§ **EXERCISE DIRECTIONS**
Write every record below out exactly; no images.

§ **DATA FOR THIS TASK**

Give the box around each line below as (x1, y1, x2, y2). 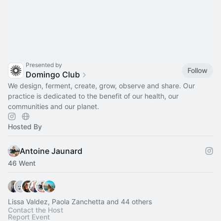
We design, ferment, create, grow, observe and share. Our (8, 81, 195, 90)
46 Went (8, 158, 36, 167)
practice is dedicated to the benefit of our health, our (8, 91, 179, 100)
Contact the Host (8, 205, 63, 214)
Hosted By (8, 122, 42, 131)
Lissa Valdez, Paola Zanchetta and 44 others (8, 197, 152, 206)
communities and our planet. (8, 102, 99, 110)
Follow (187, 66, 208, 75)
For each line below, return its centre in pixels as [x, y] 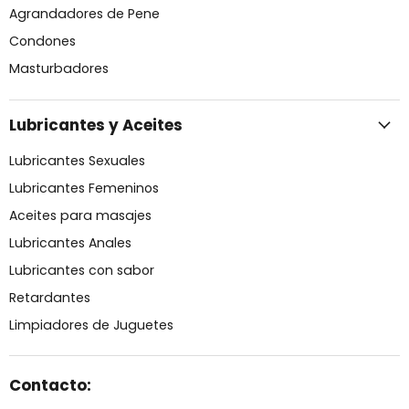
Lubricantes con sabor [82, 270]
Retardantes [50, 297]
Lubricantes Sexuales [77, 160]
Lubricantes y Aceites [96, 125]
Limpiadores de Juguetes [91, 325]
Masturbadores [59, 69]
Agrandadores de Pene [84, 14]
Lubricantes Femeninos [84, 188]
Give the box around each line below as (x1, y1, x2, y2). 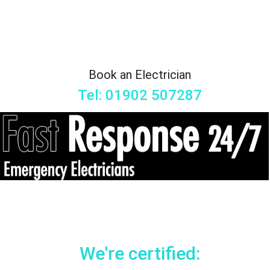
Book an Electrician (88, 67, 191, 82)
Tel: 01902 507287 (77, 86, 202, 104)
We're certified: (79, 243, 200, 265)
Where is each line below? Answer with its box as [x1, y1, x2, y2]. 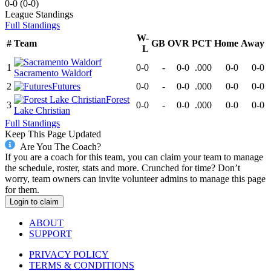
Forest [106, 94, 129, 105]
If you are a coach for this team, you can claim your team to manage [5, 152, 263, 163]
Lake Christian [14, 105, 70, 116]
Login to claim [10, 197, 59, 207]
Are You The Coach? [19, 141, 101, 152]
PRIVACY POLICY [29, 249, 109, 260]
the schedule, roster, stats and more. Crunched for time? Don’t [5, 163, 240, 174]
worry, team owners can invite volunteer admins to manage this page [5, 174, 266, 184]

§ **RESULT BELOW**
Give the box around each line below as (x1, y1, x2, y2). 
We design, ferment, create, grow, observe and share. Our (8, 81, 195, 90)
46 Went (8, 158, 36, 167)
practice is dedicated to the benefit of our health, our (8, 91, 179, 100)
Contact the Host (8, 205, 63, 214)
Hosted By (8, 122, 42, 131)
Lissa Valdez, Paola Zanchetta and 44 others (8, 197, 152, 206)
communities and our planet. (8, 102, 99, 110)
Follow (187, 66, 208, 75)
For each line below, return its centre in pixels as [x, y] 
Lubricantes con sabor [82, 270]
Retardantes [50, 297]
Lubricantes Sexuales [77, 160]
Lubricantes y Aceites [96, 125]
Limpiadores de Juguetes [91, 325]
Masturbadores [59, 69]
Agrandadores de Pene [84, 14]
Lubricantes Femeninos [84, 188]
Give the box around each line below as (x1, y1, x2, y2). 
Book an Electrician (88, 67, 191, 82)
Tel: 01902 507287 (77, 86, 202, 104)
We're certified: (79, 243, 200, 265)
Where is each line below? Answer with its box as [x1, y1, x2, y2]. 
Forest [106, 94, 129, 105]
If you are a coach for this team, you can claim your team to manage [5, 152, 263, 163]
Lake Christian [14, 105, 70, 116]
Login to claim [10, 197, 59, 207]
Are You The Coach? [19, 141, 101, 152]
PRIVACY POLICY [29, 249, 109, 260]
the schedule, roster, stats and more. Crunched for time? Don’t [5, 163, 240, 174]
worry, team owners can invite volunteer admins to manage this page [5, 174, 266, 184]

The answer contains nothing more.